Boston Harbor, Homes America and other similar companies claim that they can help homeowners by taking over their property. These companies claim that by signing over to them the deed to your house, you can save your credit rating and maybe save some taxes. How? They take over your house and then, as the new owners, try to negotiate with your lender. You, however, remain responsible for the loan. If the lender agrees to a short sale, you won’t be liable for any tax on debt forgiveness because you didn’t own the home when the debt was “forgiven”--or so the argument goes. If there is a foreclosure, say the companies, it shouldn’t appear on your credit history because you didn’t own the home when it was foreclosed.

This practice is so new that even the IRS doesn’t know what to make of it. “We are trying to come up with a position. There isn’t a definite answer from (Washington) yet,” said Robert Giannangeli, public affairs officer for the IRS in Los Angeles. His advice to homeowners in the interim is to beware. “You could cause yourself no end to pain and suffering,” he said.

There are other possible problems. Here’s one example:

Jane is a homeowner who can no longer afford the residence she bought three years ago for $190,000 with a $160,000 mortgage. Today, the loan balance is down to $150,000, but the home is only worth $130,000.
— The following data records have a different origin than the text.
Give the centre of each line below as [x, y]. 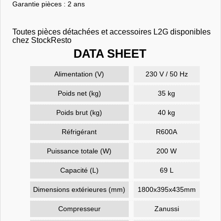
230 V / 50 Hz [166, 74]
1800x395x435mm [166, 189]
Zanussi [166, 208]
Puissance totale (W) [79, 151]
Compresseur [79, 208]
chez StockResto [42, 40]
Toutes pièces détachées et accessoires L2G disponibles [111, 32]
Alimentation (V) [79, 74]
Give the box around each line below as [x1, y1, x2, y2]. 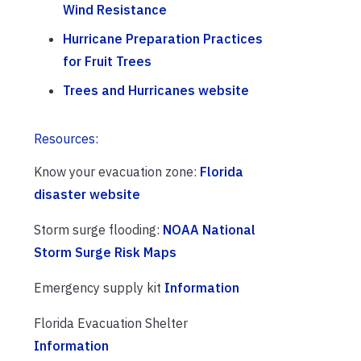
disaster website [34, 186, 140, 203]
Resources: [34, 131, 98, 147]
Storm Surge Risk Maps [34, 244, 176, 261]
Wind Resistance [63, 2, 167, 19]
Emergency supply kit [34, 280, 164, 297]
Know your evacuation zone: [34, 164, 200, 180]
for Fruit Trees [63, 53, 151, 70]
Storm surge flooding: [34, 222, 163, 239]
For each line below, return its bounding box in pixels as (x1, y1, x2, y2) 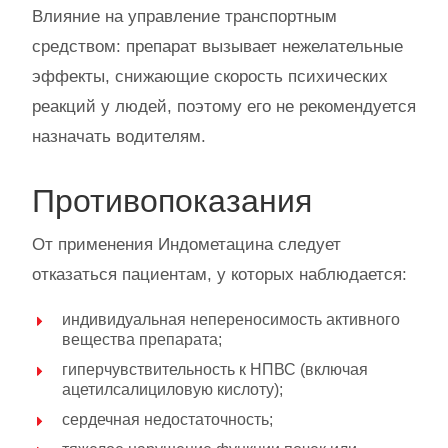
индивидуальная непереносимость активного (62, 311, 400, 328)
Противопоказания (32, 183, 312, 219)
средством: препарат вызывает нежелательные (32, 37, 403, 56)
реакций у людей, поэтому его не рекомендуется (32, 97, 416, 116)
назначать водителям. (32, 127, 206, 146)
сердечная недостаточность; (62, 411, 273, 428)
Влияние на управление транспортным (32, 7, 337, 26)
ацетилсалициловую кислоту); (62, 381, 283, 398)
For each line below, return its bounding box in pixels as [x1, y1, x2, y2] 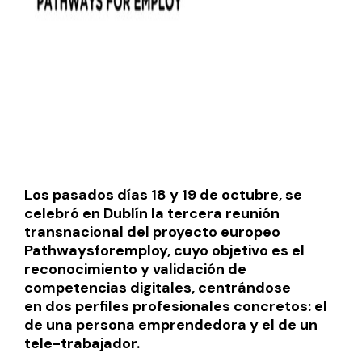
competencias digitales [24, 278, 192, 298]
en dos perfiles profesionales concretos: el [24, 297, 327, 317]
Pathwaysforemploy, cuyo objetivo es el [24, 241, 305, 261]
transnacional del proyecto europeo [24, 222, 280, 242]
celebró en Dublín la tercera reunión [24, 204, 280, 224]
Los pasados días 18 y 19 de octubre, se [24, 185, 302, 205]
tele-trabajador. [24, 334, 140, 354]
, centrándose [192, 278, 291, 298]
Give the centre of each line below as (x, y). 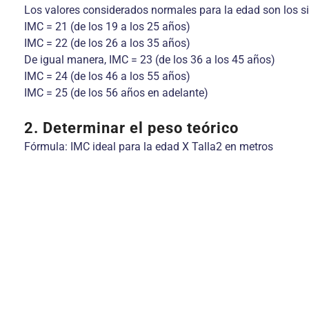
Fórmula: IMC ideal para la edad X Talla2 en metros (149, 147)
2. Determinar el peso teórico (131, 128)
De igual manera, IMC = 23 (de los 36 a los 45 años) (150, 60)
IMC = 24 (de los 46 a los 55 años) (107, 76)
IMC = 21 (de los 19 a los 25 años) (107, 27)
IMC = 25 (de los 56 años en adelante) (116, 93)
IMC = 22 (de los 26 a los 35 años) (107, 43)
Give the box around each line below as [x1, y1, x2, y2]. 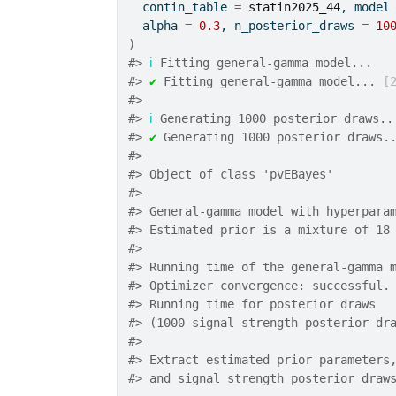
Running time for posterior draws [142, 297, 384, 311]
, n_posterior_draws [220, 19, 362, 33]
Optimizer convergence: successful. [142, 278, 391, 293]
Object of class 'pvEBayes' [142, 167, 334, 181]
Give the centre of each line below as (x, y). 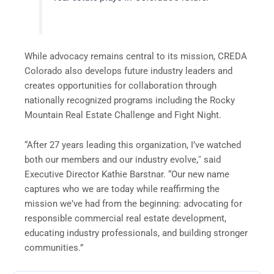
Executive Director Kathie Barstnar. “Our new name (127, 175)
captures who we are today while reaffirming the (122, 189)
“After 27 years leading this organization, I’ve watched (133, 145)
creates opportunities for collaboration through (120, 85)
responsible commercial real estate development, (125, 219)
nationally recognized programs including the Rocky (130, 100)
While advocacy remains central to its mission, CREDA (136, 56)
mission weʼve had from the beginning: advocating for (133, 204)
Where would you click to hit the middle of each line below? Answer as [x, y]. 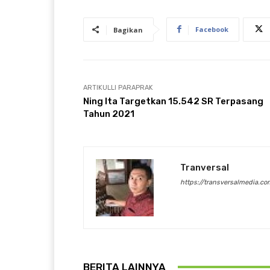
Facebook [212, 29]
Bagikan [128, 30]
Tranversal [205, 167]
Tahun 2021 [109, 114]
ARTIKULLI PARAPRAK [118, 87]
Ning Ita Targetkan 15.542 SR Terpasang [173, 101]
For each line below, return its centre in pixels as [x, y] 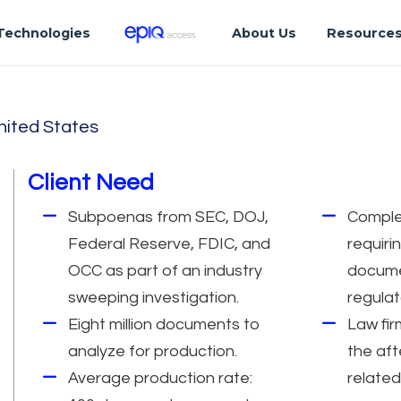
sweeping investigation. [154, 297]
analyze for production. [153, 351]
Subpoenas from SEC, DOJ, [168, 217]
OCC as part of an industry [165, 270]
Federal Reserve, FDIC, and [169, 243]
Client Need [91, 182]
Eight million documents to [164, 324]
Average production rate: [160, 378]
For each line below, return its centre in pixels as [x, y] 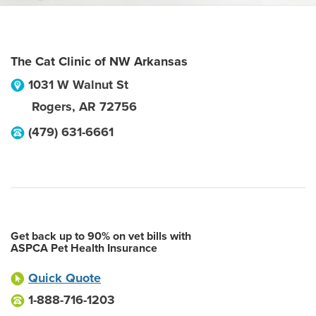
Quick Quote [65, 278]
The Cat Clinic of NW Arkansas [99, 61]
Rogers [52, 107]
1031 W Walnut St [78, 85]
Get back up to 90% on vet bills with [101, 236]
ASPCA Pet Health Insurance [84, 248]
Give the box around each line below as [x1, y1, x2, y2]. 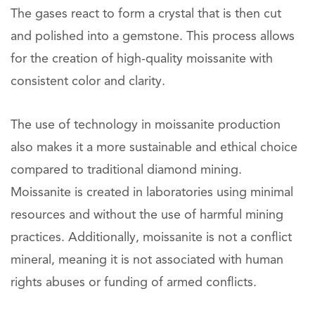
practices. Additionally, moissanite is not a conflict [11, 231, 292, 244]
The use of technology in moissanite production [11, 119, 281, 131]
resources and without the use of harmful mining [11, 209, 283, 221]
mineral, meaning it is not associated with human [11, 254, 283, 266]
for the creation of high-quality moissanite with [11, 53, 273, 65]
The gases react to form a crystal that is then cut [11, 8, 281, 20]
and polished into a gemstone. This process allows [11, 30, 295, 43]
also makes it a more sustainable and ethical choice [11, 141, 297, 154]
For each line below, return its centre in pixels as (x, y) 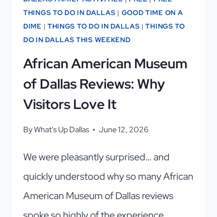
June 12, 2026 (124, 130)
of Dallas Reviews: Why (94, 84)
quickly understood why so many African (108, 177)
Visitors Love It (70, 104)
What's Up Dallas (62, 130)
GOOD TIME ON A (152, 13)
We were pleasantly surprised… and (96, 157)
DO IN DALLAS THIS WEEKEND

If Jane lets the lender foreclose, she now has a checkered credit rating. If Jane finds a buyer willing to pay $130,000 and she persuades the lender to accept that as payment in full, Jane will owe taxes on $20,000 in debt forgiveness.

Boston Harbor and Homes America say they can help negotiate a short sale and help Jane avoid the tax she would otherwise have to pay for the debt forgiveness. If the lender won’t agree to a short sale, the companies claim that they can help keep the foreclosure off Jane’s credit record.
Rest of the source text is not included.